The decision to consult the issue outside of the Public Broadcaster was criticised by the Media Advocacy Coalition, a national platform uniting a dozen NGOs, as a failure to address ethical and legal issue independently, setting a ‘dangerous precedent’ of ‘self-censorship’.

Protest leader released

On Monday, protest leader Zviad Kuprava and three others were released from jail, after serving 14 days for petty hooliganism and disobeying police.

Upon his release, Kuprava said he had been the ‘personal prisoner’ of Interior Minister Giorgi Gakharia and Georgian Dream chair Bidzina Ivanishvili.

Kuprava was arrested on 10 June, as protesters attempted to block Tbilisi’s Rustaveli Avenue with tents. Hundreds had gathered in front of parliament in a rally organised by the opposition United National Movement (UNM) and several minor parties.

[Read more about the 11 June detentions on OC Media: Protest leaders detained in Georgia]

In the previous week, thousands had gathered outside Tbilisi’s parliament following Tbilisi City Court’s partial acquittal of defendants in the fatal stabbing of two teenagers outside Tbilisi School No 51. Protesters said the investigation into the murders was compromised by evidence tampering.

Speakers at the initial rallies included Zaza Saralidze, father on one of the victims, and Malkhaz Machalikashvili, the father of a teenage boy fatally shot by security forces in December during a  special operation in the Pankisi Valley.

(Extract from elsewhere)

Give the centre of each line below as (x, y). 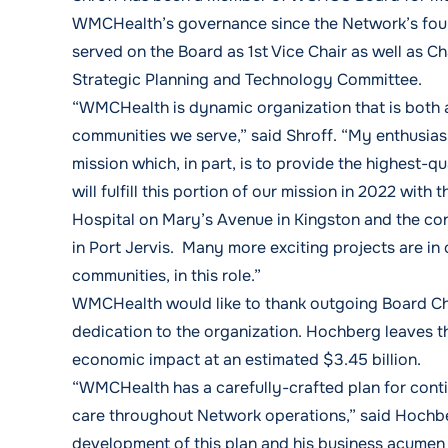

A probe by the Prosecutor’s Office into possible abuse of power during the special operation has yet to conclude.

Pankisi rallies

Zaza Saralidze and Malkhaz Machalikashvili in Pankisi on the grave of Temirlan Machalikashvili (Giorgi Aladashvili - RFE/RL)

On 21 June, Machalikashvili claimed that in March, he was handed the identity of the person who shot his son by an unknown person. He said he suspected the information came from the State Security Service (SSG), who he said ‘did it with the intention that I would avenge his death’. ‘I fight only within the law to establish the truth and punish perpetrators’, said Machalikashvili.

On 19 June, Machalikashvili organised a rally in front of the community centre in Pankisi’s administrative capital Duisi. He called on the authorities to admit that his son’s killing was a ‘crime committed by the state’, to punish Interior Minister Giorgi Gakharia and SSG head Vakhtang Gomelauri for driving the counter-terror sweep that resulted in his son’s death, and to declare his son Temirlan posthumously innocent.

He said there would be no more ‘playing with the blood of Pankisi’s Kists’ and warned that the rallies would move to Tbilisi. Zaza Saralidze also joined the demonstration, and both visited the grave of the slain teen afterwards.  

As the protests waned after 11 June, the State Security Service (SSG) announced they had launched an investigation into Machalikashvili, after he said that he ‘and several hundred others’ had planned to blow themselves up outside the SSG offices, but then changed their minds.

Machalikashvili later explained that his statement was merely an impassioned speech, insisting he would do no harm to the Georgian people. Local rights group EMC called the launch of the investigation ‘unfounded’, and added that it may be an attempt to exert control over Machalikashvili and his family due to their active participation in the ongoing protests.